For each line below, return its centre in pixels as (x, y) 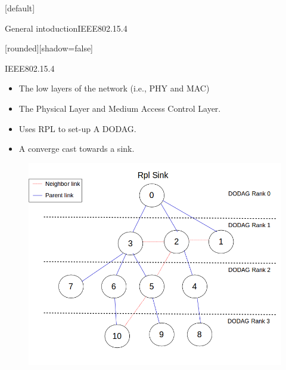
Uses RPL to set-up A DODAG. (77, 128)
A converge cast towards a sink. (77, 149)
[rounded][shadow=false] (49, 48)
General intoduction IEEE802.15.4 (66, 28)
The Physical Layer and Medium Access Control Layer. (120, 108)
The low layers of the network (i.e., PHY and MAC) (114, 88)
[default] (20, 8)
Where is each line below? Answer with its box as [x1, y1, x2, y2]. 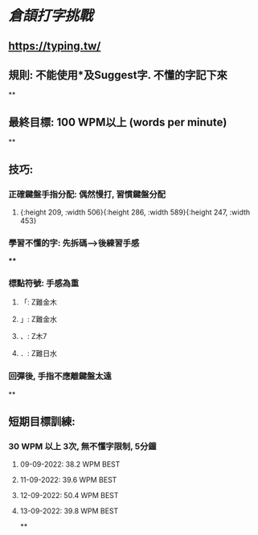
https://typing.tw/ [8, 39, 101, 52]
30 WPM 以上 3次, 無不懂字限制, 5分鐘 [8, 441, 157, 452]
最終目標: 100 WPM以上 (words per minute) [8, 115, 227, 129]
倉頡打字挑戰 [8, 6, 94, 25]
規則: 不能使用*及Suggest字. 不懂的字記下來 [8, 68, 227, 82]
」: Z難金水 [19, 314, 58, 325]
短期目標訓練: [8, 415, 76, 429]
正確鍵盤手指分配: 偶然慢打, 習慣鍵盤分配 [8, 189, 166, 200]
========
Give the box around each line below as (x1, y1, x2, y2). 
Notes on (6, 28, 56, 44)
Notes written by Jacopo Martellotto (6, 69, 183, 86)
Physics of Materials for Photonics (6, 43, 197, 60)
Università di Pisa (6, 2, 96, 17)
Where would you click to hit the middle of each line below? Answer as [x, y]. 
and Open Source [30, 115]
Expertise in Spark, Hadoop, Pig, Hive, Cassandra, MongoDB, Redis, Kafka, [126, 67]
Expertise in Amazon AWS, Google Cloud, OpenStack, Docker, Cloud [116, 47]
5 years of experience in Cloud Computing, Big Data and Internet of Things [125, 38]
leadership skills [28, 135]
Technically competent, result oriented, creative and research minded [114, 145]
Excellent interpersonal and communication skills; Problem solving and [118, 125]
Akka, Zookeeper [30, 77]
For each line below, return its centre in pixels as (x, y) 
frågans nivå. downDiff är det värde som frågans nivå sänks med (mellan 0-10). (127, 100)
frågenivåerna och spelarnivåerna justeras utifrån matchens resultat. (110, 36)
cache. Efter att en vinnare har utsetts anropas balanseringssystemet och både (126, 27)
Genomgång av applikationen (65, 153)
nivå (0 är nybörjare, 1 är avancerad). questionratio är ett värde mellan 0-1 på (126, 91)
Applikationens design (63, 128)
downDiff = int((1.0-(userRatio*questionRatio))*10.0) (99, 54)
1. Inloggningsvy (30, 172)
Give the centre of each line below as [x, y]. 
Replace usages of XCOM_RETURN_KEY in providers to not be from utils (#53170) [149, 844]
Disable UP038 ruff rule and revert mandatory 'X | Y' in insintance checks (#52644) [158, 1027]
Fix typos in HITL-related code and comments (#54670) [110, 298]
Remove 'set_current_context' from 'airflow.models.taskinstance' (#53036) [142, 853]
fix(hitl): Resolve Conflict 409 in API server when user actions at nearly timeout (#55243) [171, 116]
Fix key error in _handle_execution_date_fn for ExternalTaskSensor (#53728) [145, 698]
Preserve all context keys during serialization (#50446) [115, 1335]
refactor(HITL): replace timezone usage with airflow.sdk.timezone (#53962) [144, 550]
========
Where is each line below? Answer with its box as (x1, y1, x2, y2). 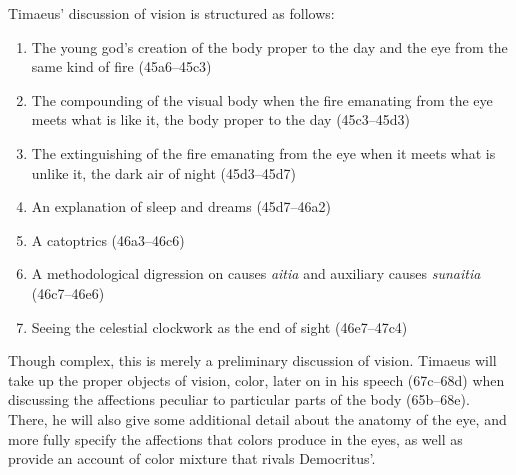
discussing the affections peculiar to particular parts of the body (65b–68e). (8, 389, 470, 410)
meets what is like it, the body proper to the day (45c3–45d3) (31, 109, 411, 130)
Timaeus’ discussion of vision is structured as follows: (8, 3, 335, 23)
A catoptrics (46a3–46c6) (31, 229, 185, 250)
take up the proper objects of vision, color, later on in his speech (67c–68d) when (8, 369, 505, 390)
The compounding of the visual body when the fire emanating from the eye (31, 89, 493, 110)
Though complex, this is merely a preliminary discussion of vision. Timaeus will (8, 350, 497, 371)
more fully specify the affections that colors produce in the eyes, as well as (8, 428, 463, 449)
========
■ WHAT THE TASK ASKS ■
All that belongs in your answer is the stretch of entries above from the line with "and Open Source [30, 115]" through the line with "Genomgång av applikationen (65, 153)", printed exactly.

■ RESPONSE ■
and Open Source [30, 115]
Expertise in Spark, Hadoop, Pig, Hive, Cassandra, MongoDB, Redis, Kafka, [126, 67]
Expertise in Amazon AWS, Google Cloud, OpenStack, Docker, Cloud [116, 47]
5 years of experience in Cloud Computing, Big Data and Internet of Things [125, 38]
leadership skills [28, 135]
Technically competent, result oriented, creative and research minded [114, 145]
Excellent interpersonal and communication skills; Problem solving and [118, 125]
Akka, Zookeeper [30, 77]
For each line below, return its centre in pixels as (x, y) 
frågans nivå. downDiff är det värde som frågans nivå sänks med (mellan 0-10). (127, 100)
frågenivåerna och spelarnivåerna justeras utifrån matchens resultat. (110, 36)
cache. Efter att en vinnare har utsetts anropas balanseringssystemet och både (126, 27)
Genomgång av applikationen (65, 153)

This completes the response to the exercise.